Tak lama setelah penggeledahan selesai, mobil yang membawa tim penyidik KPK dan satu kompi Korps Brimob bersenjata lengkap meninggalkan rumah kediaman Silmy Karim.
Delapan Tersangka dalam Kasus Imigrasi
KPK telah menetapkan delapan orang sebagai tersangka dalam kasus dugaan pemerasan terkait izin tinggal WNA dan penerimaan gratifikasi di lingkungan Direktorat Jenderal Imigrasi tahun 2022-2026. Mereka adalah Silmy Karim; Pelaksana Tugas Dirjen Imigrasi periode 2024-2025, Saffar Muhammad Godam; Direktur Izin Tinggal, Jaya Saputra; Kasubdit di Direktorat Izin Tinggal, Bagus Bramantyo dan Tessar Bayu Setyaji; Kepala Kantor Imigrasi (Kakanim) Jakarta Pusat tahun 2024-2025 dan Kakanim Jakarta Barat tahun 2025-2026, Ronald Arman Abdullah; Ketua Tim Alih Status Izin Tinggal Terbatas (ITAS), Juniadi Sri Priambudi; serta Staf Subdit Izin Tinggal, Gusti Bernardiansyah.

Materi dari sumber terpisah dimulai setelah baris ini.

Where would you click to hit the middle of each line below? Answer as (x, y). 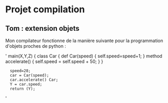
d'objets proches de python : (36, 46)
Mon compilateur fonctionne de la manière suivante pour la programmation (84, 40)
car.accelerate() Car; (34, 80)
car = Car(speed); (30, 75)
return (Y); (23, 89)
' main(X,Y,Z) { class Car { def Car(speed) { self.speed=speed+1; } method (84, 56)
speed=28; (20, 71)
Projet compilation (45, 9)
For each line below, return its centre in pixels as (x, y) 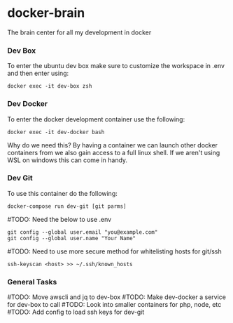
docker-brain (46, 13)
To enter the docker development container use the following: (96, 119)
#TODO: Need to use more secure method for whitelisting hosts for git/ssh (114, 251)
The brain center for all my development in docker (79, 32)
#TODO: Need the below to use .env (59, 219)
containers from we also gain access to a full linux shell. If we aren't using (114, 152)
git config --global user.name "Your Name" (72, 238)
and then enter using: (38, 73)
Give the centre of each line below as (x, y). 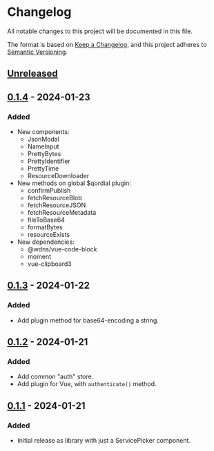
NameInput (43, 146)
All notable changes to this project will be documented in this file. (100, 31)
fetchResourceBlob (55, 198)
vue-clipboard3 (49, 264)
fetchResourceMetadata (62, 213)
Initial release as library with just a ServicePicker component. (104, 441)
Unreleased (33, 74)
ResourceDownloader (58, 176)
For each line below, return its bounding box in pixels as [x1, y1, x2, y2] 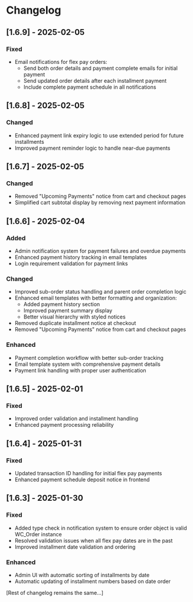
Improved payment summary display [23, 307, 113, 314]
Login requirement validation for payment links [14, 260, 128, 267]
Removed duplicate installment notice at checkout [14, 320, 136, 327]
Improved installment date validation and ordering [14, 543, 136, 551]
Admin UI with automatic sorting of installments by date [14, 571, 150, 578]
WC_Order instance [14, 530, 62, 537]
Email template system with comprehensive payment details [14, 360, 161, 368]
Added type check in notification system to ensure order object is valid [14, 524, 187, 532]
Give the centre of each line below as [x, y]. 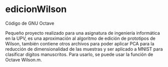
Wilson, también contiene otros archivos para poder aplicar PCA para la [80, 43]
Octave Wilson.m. [24, 59]
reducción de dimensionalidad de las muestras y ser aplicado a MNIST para [84, 49]
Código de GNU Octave [30, 23]
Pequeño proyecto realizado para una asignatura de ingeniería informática [83, 33]
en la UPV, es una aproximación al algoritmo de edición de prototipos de [80, 38]
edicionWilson [36, 9]
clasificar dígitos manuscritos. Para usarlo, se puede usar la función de [79, 54]
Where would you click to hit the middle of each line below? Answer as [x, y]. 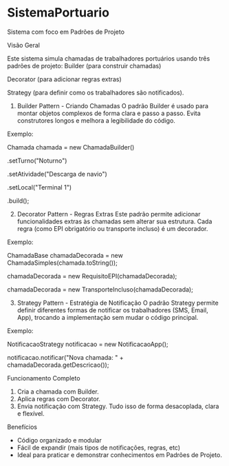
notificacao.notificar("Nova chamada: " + [65, 357]
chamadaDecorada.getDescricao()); [58, 365]
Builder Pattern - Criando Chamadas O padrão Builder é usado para [112, 105]
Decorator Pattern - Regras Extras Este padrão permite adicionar [109, 214]
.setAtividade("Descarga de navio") [57, 174]
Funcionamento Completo [44, 378]
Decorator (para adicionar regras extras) [64, 79]
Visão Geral [23, 45]
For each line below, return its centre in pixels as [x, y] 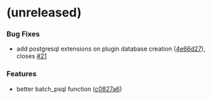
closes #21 [32, 56]
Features [22, 74]
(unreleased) [44, 13]
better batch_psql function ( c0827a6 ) [69, 89]
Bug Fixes [23, 34]
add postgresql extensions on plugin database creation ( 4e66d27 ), [111, 49]
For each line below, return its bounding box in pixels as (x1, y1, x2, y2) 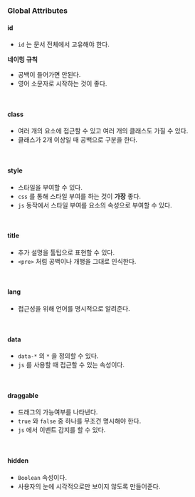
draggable (7, 391, 39, 399)
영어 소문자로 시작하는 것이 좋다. (17, 79, 107, 88)
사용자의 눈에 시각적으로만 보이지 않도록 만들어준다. (17, 482, 161, 491)
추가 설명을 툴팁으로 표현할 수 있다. (17, 248, 115, 257)
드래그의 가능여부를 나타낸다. (17, 408, 98, 416)
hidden (7, 456, 29, 465)
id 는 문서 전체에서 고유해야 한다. (17, 40, 110, 48)
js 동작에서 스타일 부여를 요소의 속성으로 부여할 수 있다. (17, 200, 172, 209)
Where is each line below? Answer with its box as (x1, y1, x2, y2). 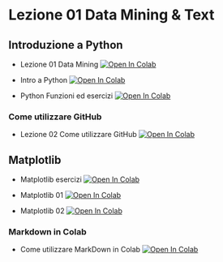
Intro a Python (19, 75, 68, 84)
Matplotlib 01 (19, 191, 63, 200)
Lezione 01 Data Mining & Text (8, 6, 215, 24)
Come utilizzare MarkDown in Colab (19, 245, 140, 255)
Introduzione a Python (8, 38, 123, 52)
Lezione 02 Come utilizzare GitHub (19, 130, 138, 140)
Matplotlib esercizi (19, 174, 83, 184)
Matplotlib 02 (19, 206, 65, 216)
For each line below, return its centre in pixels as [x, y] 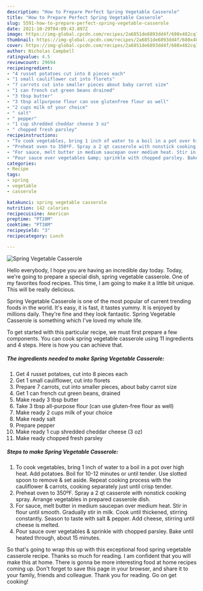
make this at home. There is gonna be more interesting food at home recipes [102, 562]
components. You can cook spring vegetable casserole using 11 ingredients [100, 338]
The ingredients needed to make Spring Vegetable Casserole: [86, 359]
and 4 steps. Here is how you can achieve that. [65, 345]
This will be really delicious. [41, 289]
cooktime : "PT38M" [30, 225]
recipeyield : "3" [29, 231]
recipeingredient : [30, 68]
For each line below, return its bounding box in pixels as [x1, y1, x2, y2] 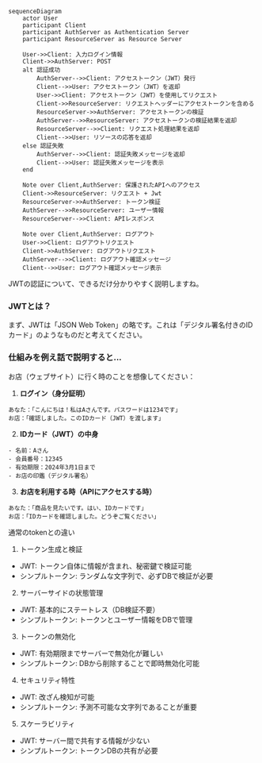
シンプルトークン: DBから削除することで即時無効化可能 [19, 658, 200, 668]
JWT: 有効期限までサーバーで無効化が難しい [19, 648, 164, 658]
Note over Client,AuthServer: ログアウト [22, 230, 155, 238]
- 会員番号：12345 [8, 455, 63, 463]
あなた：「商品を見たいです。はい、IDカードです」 [8, 504, 148, 512]
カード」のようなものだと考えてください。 [8, 330, 146, 340]
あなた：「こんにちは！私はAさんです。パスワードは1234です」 [8, 406, 182, 414]
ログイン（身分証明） [19, 388, 89, 398]
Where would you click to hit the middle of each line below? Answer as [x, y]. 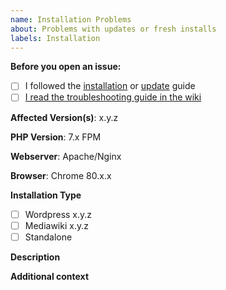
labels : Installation [55, 38]
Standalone [48, 237]
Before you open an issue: [66, 67]
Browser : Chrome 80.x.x [61, 175]
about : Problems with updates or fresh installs [113, 29]
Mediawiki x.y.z [56, 225]
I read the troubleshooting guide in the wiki [113, 97]
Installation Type [46, 195]
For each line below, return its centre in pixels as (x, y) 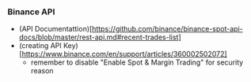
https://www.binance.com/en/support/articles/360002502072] (124, 54)
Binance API (31, 12)
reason (42, 71)
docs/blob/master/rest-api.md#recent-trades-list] (100, 37)
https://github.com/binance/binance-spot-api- (167, 29)
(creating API (40, 46)
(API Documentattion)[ (55, 29)
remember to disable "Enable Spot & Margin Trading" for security (137, 62)
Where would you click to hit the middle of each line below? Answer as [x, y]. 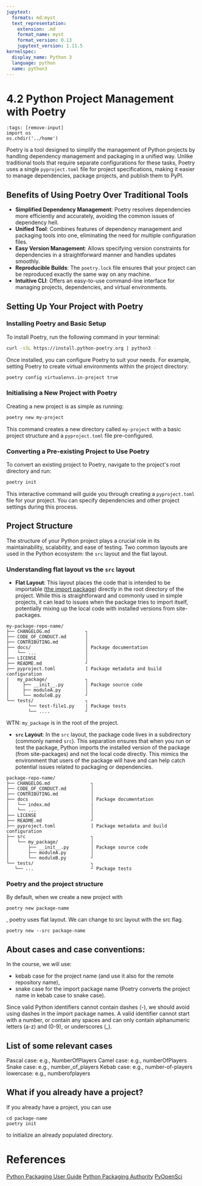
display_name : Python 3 [42, 57]
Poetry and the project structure [55, 884]
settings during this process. [42, 507]
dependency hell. [37, 222]
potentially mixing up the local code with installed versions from [95, 609]
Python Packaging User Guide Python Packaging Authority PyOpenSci [94, 1176]
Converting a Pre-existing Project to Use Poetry [78, 451]
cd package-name [27, 1118]
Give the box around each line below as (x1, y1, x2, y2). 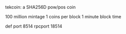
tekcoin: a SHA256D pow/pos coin (5, 4, 76, 10)
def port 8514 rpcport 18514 (5, 23, 62, 29)
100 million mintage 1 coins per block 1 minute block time (5, 14, 122, 19)
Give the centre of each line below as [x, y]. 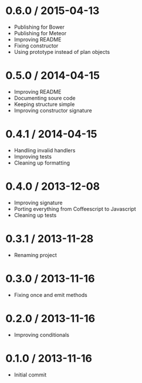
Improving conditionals [42, 334]
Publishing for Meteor [40, 33]
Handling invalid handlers [45, 150]
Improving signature [38, 203]
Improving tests [33, 156]
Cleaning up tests [35, 215]
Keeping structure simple [44, 104]
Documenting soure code [45, 98]
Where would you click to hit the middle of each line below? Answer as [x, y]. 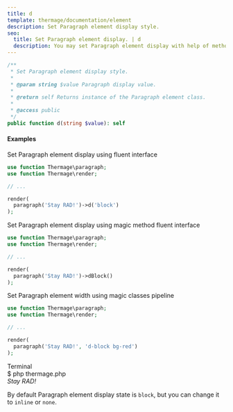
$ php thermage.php [37, 374]
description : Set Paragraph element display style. [83, 26]
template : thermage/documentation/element [69, 20]
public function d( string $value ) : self [67, 123]
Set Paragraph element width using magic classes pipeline [91, 296]
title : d [20, 14]
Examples [22, 139]
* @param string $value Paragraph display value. [83, 84]
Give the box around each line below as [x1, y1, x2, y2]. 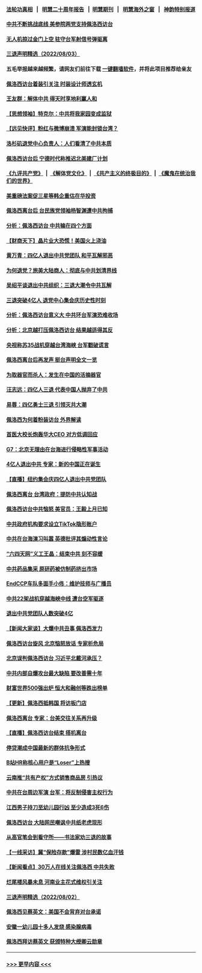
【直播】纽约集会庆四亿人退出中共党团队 [6, 476, 106, 482]
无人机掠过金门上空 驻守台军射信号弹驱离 [6, 35, 108, 42]
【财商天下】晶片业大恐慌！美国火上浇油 [6, 237, 106, 244]
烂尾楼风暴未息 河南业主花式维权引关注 [6, 878, 103, 886]
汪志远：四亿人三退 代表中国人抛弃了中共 [6, 386, 108, 393]
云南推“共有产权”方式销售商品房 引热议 [6, 773, 103, 781]
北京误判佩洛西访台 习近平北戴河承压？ [6, 655, 103, 662]
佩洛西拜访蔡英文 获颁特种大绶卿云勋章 [6, 938, 103, 945]
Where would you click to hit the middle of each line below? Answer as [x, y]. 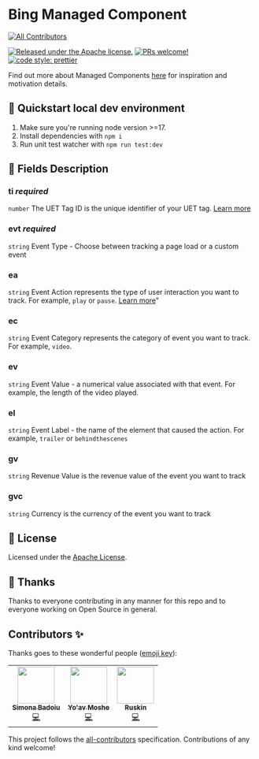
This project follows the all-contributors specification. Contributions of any [129, 739]
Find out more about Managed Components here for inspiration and [118, 75]
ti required [28, 192]
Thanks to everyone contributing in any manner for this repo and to [117, 601]
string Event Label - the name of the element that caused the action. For [126, 430]
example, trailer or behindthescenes [68, 438]
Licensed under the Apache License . [68, 557]
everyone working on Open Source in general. [83, 609]
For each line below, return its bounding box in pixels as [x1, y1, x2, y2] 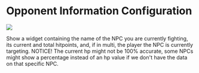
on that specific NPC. [6, 60, 59, 67]
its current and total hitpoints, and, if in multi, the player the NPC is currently [6, 41, 193, 48]
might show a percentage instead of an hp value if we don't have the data [6, 53, 188, 61]
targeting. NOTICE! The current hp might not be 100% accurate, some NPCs [6, 47, 194, 55]
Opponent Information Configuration [6, 4, 192, 18]
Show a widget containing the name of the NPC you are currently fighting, [6, 34, 188, 42]
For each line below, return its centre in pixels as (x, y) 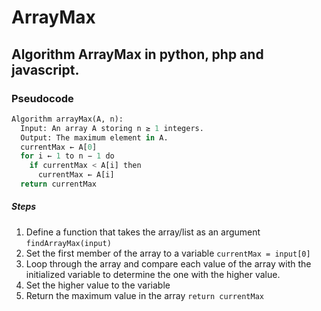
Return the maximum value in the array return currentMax (144, 295)
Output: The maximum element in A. (94, 137)
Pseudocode (42, 98)
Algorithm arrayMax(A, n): (67, 119)
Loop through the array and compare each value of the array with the (168, 263)
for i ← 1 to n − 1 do (67, 156)
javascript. (45, 69)
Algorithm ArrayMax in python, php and (137, 54)
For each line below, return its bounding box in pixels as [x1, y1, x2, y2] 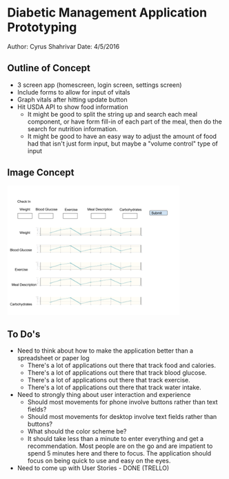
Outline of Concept [7, 62, 91, 74]
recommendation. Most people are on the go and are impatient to [27, 442, 213, 450]
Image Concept [7, 167, 74, 179]
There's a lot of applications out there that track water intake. [27, 383, 201, 391]
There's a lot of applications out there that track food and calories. [27, 361, 216, 370]
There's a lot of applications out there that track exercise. [27, 376, 191, 384]
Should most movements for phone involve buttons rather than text [27, 398, 219, 407]
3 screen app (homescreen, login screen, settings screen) [17, 81, 182, 89]
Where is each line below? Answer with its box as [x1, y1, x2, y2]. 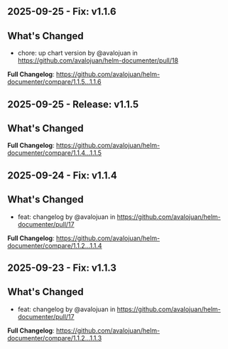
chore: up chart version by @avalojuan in [17, 49, 139, 58]
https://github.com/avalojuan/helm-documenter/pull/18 [17, 56, 179, 65]
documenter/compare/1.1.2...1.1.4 [7, 241, 102, 249]
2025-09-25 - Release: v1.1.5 [7, 98, 139, 110]
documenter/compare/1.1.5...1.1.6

Para tersangka telah ditahan selama 20 hari pertama, terhitung mulai 4 Juni hingga 23 Juni 2026, di Rumah Tahanan Negara (Rutan) KPK Cabang C1 dan Gedung Merah Putih. Mereka disangkakan melanggar Pasal 12 huruf e dan/atau Pasal 12B Undang-Undang tentang Pemberantasan Tindak Pidana Korupsi (UU Tipikor) juncto Pasal 20 huruf c UU Nomor 1 Tahun 2023 tentang Kitab Undang-Undang Hukum Pidana (KUHP).
Kasus ini terungkap melalui Operasi Tangkap Tangan (OTT) yang digelar KPK di Jakarta, Jawa Barat, dan Bali pada 2-3 Juni 2026.